Records from a data source
*** Block opens ***

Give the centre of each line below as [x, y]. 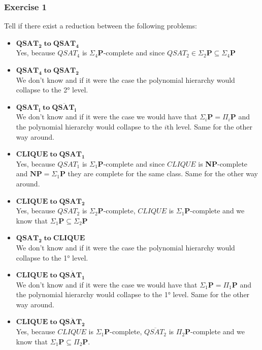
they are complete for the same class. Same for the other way [163, 173]
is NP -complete [223, 163]
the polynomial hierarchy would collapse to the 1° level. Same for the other [133, 294]
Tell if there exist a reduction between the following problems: [101, 26]
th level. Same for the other [209, 126]
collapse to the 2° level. [52, 90]
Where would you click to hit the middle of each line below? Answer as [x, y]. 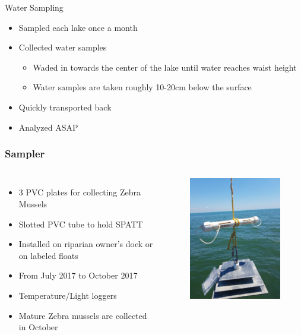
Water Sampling [34, 7]
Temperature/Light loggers [68, 295]
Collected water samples [63, 47]
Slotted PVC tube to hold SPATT [81, 224]
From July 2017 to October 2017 [78, 275]
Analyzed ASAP [48, 127]
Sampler [25, 154]
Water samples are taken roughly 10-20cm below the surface [142, 87]

*** Block closes ***

# EXERCISE REQUIREMENTS:
Give again, word for word, each line from the one holding "they are complete" through the end of the entries, and leave out any picture.

# WRITTEN RESPONSE:
they are complete for the same class. Same for the other way [163, 173]
is NP -complete [223, 163]
the polynomial hierarchy would collapse to the 1° level. Same for the other [133, 294]
Tell if there exist a reduction between the following problems: [101, 26]
th level. Same for the other [209, 126]
collapse to the 2° level. [52, 90]
Where would you click to hit the middle of each line below? Answer as [x, y]. 
Water Sampling [34, 7]
Temperature/Light loggers [68, 295]
Collected water samples [63, 47]
Slotted PVC tube to hold SPATT [81, 224]
From July 2017 to October 2017 [78, 275]
Analyzed ASAP [48, 127]
Sampler [25, 154]
Water samples are taken roughly 10-20cm below the surface [142, 87]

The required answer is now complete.